▸ Problem to work on:
All lines in the material with the string "also" should be listed.

"""

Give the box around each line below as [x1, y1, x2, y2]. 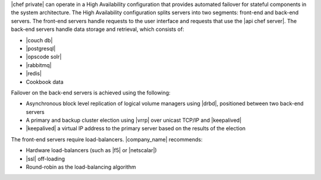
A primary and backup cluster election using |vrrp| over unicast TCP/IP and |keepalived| [26, 116, 242, 124]
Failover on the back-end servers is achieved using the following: [11, 89, 171, 96]
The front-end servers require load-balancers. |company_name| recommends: [11, 135, 203, 143]
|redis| [26, 70, 42, 77]
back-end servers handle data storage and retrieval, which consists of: [11, 26, 184, 33]
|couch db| [26, 36, 53, 44]
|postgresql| [26, 45, 56, 52]
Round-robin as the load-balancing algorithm [26, 163, 136, 170]
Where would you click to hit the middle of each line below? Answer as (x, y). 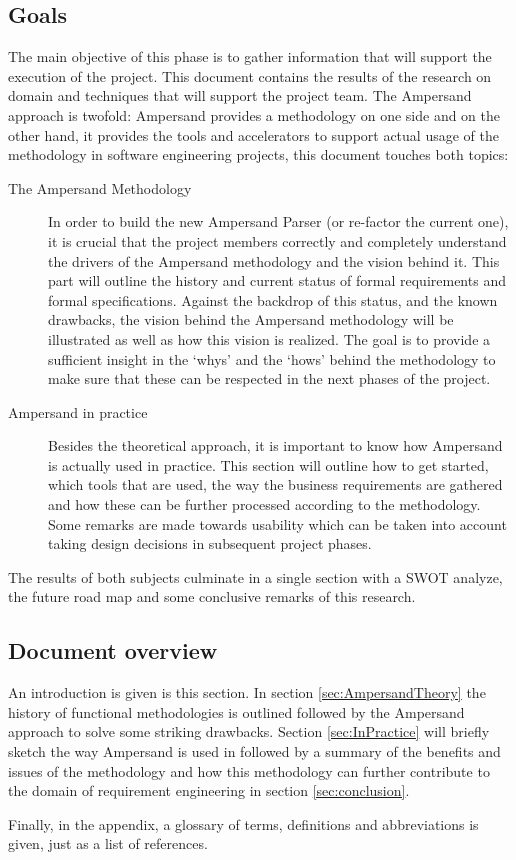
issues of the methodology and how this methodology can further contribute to (249, 770)
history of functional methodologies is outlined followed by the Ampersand (236, 711)
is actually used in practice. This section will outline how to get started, (268, 464)
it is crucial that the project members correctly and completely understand (277, 240)
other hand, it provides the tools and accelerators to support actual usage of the (253, 134)
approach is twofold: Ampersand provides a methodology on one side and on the (254, 114)
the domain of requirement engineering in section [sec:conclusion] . (209, 790)
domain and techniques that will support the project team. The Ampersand (240, 95)
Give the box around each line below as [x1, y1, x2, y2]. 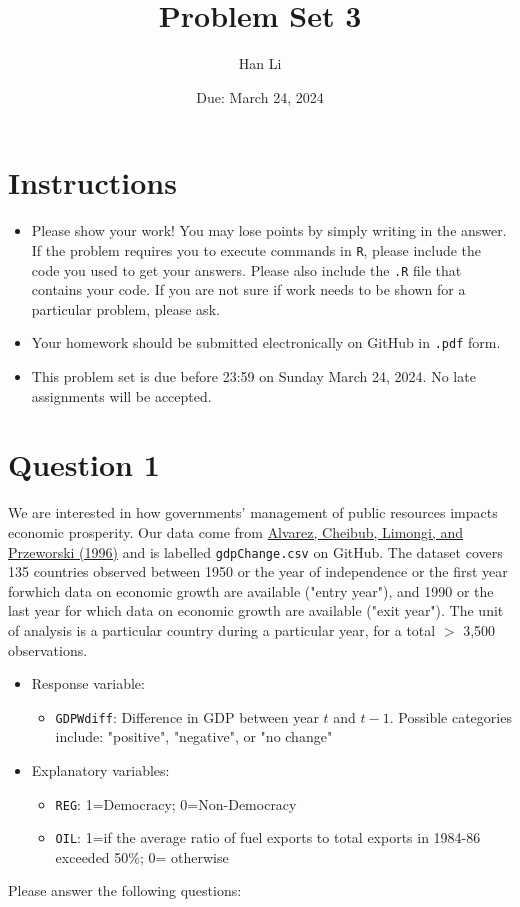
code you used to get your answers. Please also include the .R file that [31, 259, 462, 280]
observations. [8, 639, 88, 660]
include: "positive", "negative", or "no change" [55, 726, 333, 747]
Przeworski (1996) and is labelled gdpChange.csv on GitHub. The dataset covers [8, 541, 503, 562]
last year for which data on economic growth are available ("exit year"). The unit [8, 600, 504, 621]
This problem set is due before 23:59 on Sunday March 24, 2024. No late [31, 366, 476, 386]
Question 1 [8, 444, 160, 485]
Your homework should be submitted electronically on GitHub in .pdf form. [31, 332, 501, 353]
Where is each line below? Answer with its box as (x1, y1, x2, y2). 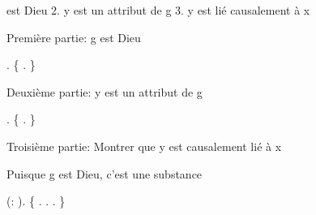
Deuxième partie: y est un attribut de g (6, 83, 203, 100)
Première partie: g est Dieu (6, 28, 141, 45)
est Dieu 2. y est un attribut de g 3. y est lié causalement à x (6, 2, 310, 18)
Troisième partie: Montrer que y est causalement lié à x (6, 137, 282, 154)
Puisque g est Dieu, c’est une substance (6, 165, 203, 182)
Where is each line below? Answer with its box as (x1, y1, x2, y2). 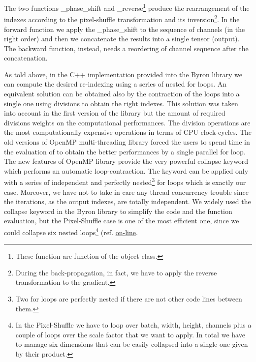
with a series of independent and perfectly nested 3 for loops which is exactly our (4, 176, 246, 187)
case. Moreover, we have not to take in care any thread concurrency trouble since (4, 186, 249, 197)
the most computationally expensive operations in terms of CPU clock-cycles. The (4, 127, 252, 137)
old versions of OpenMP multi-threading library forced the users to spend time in (4, 137, 250, 147)
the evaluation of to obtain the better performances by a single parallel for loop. (4, 146, 246, 156)
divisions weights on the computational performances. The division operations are (4, 117, 251, 127)
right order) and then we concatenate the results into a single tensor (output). (4, 33, 240, 44)
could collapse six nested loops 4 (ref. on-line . (4, 226, 138, 237)
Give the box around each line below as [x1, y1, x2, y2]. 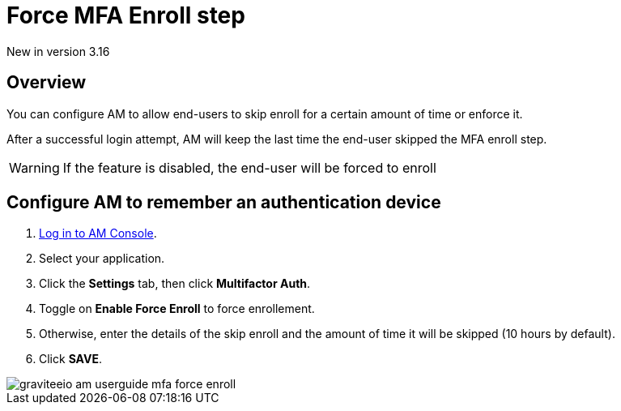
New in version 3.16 [6, 44, 110, 58]
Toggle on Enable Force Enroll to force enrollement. [39, 302, 315, 316]
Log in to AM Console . [39, 226, 157, 241]
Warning [9, 159, 60, 176]
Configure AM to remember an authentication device [6, 192, 441, 213]
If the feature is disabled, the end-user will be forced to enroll [62, 159, 436, 176]
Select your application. [39, 251, 165, 266]
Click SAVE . [39, 352, 102, 366]
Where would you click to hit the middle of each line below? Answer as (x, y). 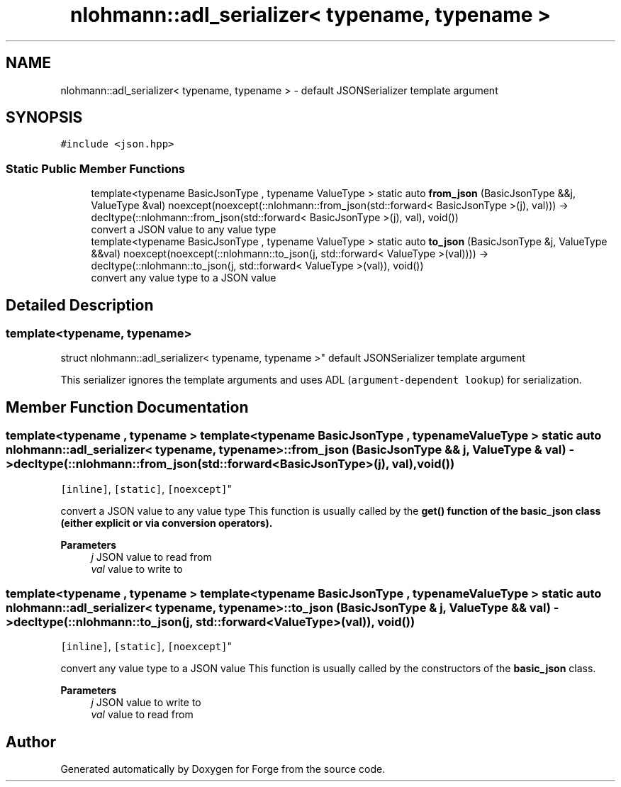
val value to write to (137, 569)
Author (31, 742)
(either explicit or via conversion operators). (167, 523)
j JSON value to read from (151, 557)
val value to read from (142, 715)
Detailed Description (80, 305)
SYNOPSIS (44, 118)
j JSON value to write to (146, 703)
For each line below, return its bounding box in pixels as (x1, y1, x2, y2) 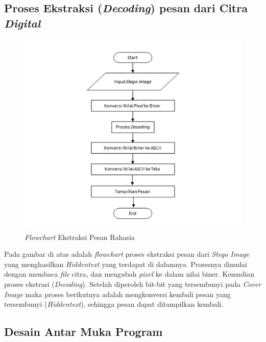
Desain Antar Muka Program (4, 324, 163, 339)
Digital (4, 15, 41, 31)
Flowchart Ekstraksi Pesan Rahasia (25, 231, 135, 242)
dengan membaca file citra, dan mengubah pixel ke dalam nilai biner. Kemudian (4, 268, 255, 279)
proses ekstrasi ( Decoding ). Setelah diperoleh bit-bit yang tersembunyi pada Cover (4, 278, 261, 289)
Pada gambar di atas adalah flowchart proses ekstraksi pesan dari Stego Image (4, 249, 250, 259)
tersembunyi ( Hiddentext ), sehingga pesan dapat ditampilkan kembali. (4, 299, 224, 309)
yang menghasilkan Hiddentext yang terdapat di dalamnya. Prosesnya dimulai (4, 258, 247, 269)
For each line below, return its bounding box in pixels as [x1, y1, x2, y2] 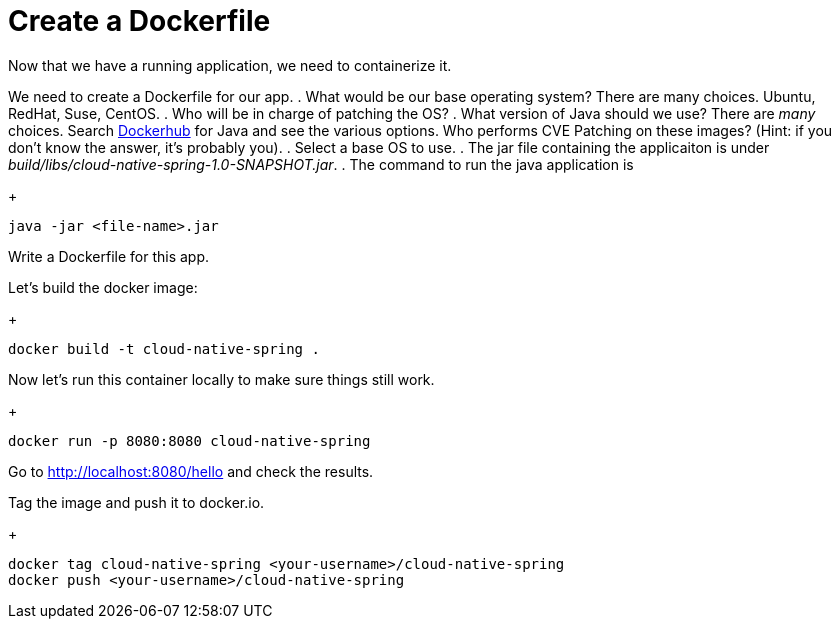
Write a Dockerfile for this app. [8, 247, 210, 265]
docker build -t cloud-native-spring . [8, 340, 320, 357]
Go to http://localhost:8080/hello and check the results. [8, 462, 374, 480]
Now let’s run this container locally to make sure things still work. [8, 370, 435, 388]
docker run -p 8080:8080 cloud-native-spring [8, 432, 371, 449]
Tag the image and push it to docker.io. [8, 493, 265, 511]
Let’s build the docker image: [8, 278, 198, 296]
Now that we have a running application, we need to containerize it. [8, 56, 452, 74]
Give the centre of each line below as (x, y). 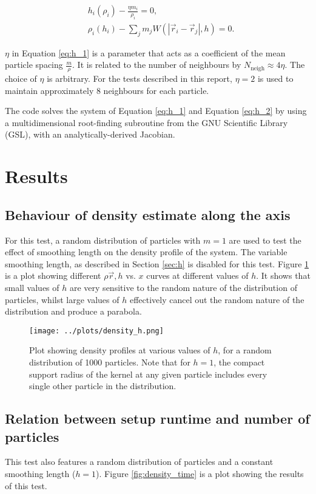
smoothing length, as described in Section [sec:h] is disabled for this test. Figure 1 (157, 263)
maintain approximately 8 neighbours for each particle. (107, 90)
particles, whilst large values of (62, 299)
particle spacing (34, 65)
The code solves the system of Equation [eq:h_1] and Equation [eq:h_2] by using (156, 111)
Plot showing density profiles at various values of (120, 350)
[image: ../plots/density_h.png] (96, 331)
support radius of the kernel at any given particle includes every (148, 374)
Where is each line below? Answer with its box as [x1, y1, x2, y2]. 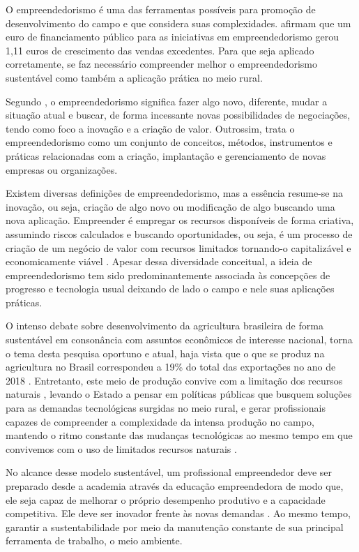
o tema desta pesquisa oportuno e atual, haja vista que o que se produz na [6, 345, 325, 360]
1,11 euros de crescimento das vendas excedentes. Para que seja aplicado [6, 43, 314, 57]
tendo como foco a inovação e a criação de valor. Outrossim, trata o [6, 121, 295, 135]
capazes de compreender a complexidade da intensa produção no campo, [6, 414, 314, 428]
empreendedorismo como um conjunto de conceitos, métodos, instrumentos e [6, 135, 333, 149]
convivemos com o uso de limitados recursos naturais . [6, 441, 237, 456]
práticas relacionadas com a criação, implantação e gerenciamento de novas [6, 148, 326, 163]
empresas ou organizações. [6, 162, 118, 177]
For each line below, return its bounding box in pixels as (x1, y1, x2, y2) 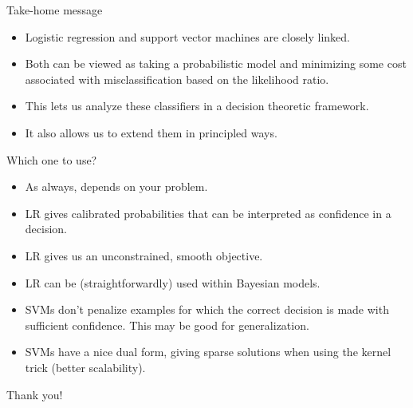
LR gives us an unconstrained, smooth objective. (25, 247, 263, 263)
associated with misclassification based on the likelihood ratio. (25, 70, 329, 87)
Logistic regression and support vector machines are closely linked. (25, 28, 351, 45)
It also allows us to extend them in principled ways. (25, 124, 277, 141)
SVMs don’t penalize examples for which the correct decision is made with (25, 301, 389, 318)
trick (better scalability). (25, 358, 146, 375)
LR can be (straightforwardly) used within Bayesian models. (25, 274, 321, 291)
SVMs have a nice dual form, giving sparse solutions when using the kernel (25, 343, 391, 360)
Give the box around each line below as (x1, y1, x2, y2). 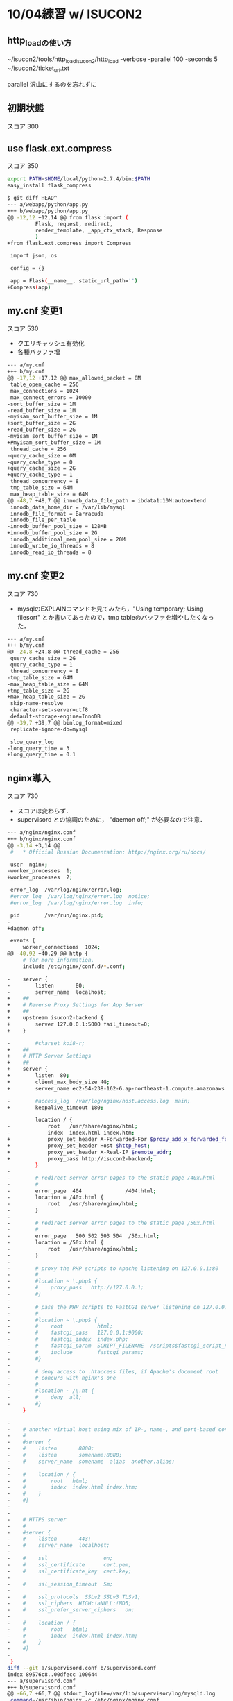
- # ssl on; (7, 1555, 113, 1562)
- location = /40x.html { (7, 1194, 104, 1201)
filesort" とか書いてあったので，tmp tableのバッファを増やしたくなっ (17, 613, 214, 621)
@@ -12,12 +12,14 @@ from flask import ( (7, 214, 129, 221)
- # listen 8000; (7, 1445, 95, 1453)
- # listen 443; (7, 1535, 92, 1543)
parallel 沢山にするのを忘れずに (7, 80, 97, 88)
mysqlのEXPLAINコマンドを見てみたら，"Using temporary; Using (17, 604, 204, 613)
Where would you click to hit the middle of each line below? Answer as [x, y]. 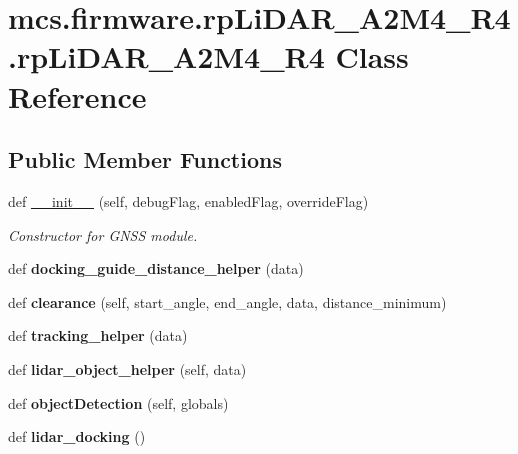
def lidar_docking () [77, 436]
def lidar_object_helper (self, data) [127, 368]
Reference [77, 95]
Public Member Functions [145, 159]
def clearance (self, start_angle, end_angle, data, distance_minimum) [227, 301]
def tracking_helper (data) [98, 335]
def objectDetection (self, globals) [118, 402]
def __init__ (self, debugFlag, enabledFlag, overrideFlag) [188, 200]
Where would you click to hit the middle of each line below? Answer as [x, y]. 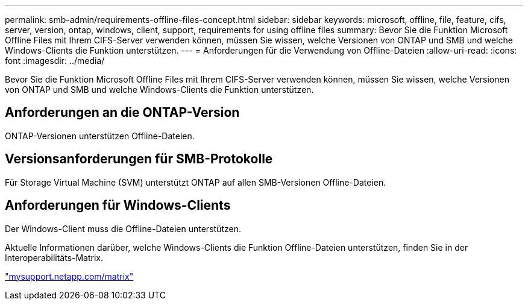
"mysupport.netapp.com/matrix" [69, 276]
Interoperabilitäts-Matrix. [54, 257]
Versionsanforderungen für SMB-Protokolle [139, 159]
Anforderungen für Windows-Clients [118, 206]
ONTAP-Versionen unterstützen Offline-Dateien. [100, 136]
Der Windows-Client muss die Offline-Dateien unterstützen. [123, 228]
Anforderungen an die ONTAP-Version [122, 113]
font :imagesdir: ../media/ [55, 61]
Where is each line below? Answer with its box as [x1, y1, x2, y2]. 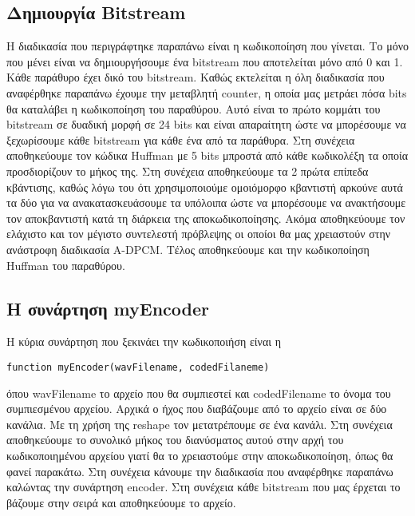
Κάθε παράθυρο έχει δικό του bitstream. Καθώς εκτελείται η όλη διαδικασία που [6, 69, 385, 85]
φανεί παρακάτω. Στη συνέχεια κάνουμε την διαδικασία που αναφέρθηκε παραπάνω [6, 462, 393, 479]
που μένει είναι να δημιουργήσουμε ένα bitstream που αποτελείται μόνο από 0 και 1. [6, 53, 403, 69]
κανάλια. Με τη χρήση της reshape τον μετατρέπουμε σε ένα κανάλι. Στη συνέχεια [6, 415, 393, 432]
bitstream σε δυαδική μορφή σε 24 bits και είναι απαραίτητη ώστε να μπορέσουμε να [6, 116, 406, 133]
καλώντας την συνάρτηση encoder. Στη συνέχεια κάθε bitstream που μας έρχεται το [6, 478, 401, 495]
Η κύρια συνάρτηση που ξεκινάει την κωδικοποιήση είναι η [6, 333, 282, 350]
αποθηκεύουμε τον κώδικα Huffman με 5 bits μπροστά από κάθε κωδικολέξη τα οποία [6, 147, 409, 164]
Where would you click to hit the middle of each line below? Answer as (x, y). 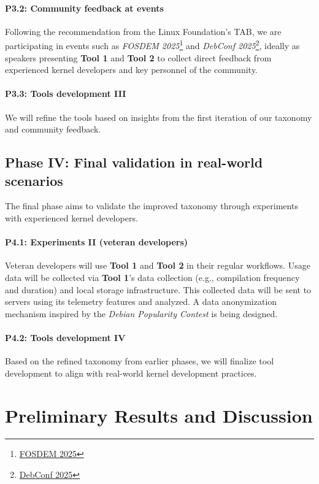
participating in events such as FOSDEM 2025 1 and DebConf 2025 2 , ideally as (152, 45)
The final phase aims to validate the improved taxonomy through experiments (152, 206)
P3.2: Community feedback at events (84, 8)
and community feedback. (53, 129)
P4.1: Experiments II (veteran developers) (97, 242)
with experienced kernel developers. (71, 218)
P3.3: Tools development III (66, 94)
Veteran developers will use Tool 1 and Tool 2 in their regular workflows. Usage (158, 265)
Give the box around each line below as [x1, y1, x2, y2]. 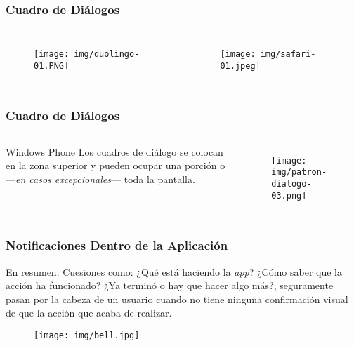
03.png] [271, 190, 307, 201]
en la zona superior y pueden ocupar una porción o [6, 158, 225, 173]
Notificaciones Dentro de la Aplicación [6, 237, 228, 254]
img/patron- [271, 167, 327, 178]
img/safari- [260, 49, 316, 60]
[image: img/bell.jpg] [34, 330, 140, 340]
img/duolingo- [74, 49, 140, 60]
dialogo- [271, 179, 312, 189]
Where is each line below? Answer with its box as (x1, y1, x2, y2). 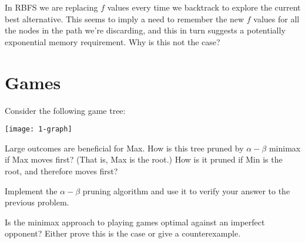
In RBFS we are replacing (5, 1, 98, 13)
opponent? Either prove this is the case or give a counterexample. (5, 227, 241, 239)
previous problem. (5, 196, 69, 208)
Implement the (5, 184, 58, 197)
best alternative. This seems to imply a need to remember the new (5, 12, 244, 25)
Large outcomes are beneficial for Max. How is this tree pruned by (5, 141, 244, 154)
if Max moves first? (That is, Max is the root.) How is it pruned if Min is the (5, 153, 283, 166)
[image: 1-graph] (5, 125, 72, 134)
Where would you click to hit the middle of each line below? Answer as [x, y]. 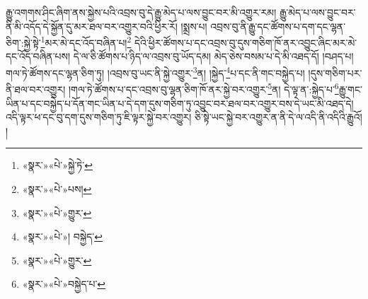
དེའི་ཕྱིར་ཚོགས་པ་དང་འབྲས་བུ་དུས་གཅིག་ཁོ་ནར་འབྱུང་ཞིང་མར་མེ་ [246, 42]
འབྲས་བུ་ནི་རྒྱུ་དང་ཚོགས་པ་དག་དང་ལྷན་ [278, 26]
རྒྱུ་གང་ [350, 89]
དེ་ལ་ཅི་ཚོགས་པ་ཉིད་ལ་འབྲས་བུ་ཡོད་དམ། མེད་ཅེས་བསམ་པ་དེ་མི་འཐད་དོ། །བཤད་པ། [213, 56]
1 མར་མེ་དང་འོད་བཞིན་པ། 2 [86, 41]
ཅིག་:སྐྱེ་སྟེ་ [23, 42]
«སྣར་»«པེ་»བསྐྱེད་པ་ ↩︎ [64, 284]
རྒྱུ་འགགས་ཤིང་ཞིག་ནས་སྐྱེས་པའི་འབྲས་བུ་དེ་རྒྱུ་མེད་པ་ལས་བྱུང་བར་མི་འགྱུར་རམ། [141, 12]
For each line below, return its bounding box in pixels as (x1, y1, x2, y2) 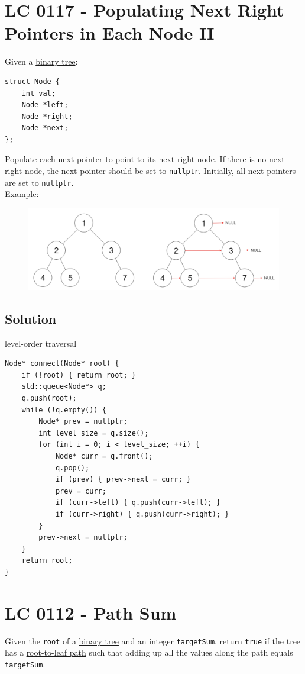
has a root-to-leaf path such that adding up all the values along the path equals (5, 646, 293, 659)
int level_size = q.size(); (38, 428, 149, 437)
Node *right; (21, 112, 73, 121)
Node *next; (21, 124, 69, 133)
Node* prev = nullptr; (38, 417, 128, 426)
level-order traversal (5, 337, 77, 349)
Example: (5, 188, 39, 200)
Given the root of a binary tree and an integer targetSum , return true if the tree (5, 634, 301, 647)
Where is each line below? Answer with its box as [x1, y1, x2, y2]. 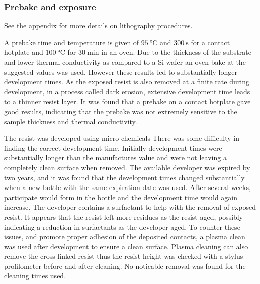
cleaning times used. [4, 270, 66, 281]
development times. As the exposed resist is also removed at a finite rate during [4, 76, 249, 87]
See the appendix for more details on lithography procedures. [4, 20, 193, 31]
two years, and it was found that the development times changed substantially [4, 172, 245, 182]
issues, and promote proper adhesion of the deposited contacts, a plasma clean [4, 231, 245, 242]
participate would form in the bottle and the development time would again [4, 192, 238, 202]
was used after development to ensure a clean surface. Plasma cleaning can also [4, 241, 248, 251]
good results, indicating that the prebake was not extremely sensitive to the [4, 106, 237, 116]
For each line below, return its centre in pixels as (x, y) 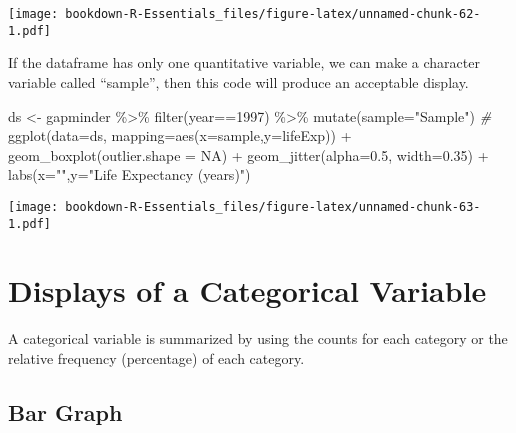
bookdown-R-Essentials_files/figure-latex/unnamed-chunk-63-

"""

▸ Result of the task:
code you used to get your answers. Please also include the .R file that [31, 259, 462, 280]
It also allows us to extend them in principled ways. (25, 124, 277, 141)
development times. As the exposed resist is also removed at a finite rate during [4, 76, 249, 87]
was used after development to ensure a clean surface. Plasma cleaning can also [4, 241, 248, 251]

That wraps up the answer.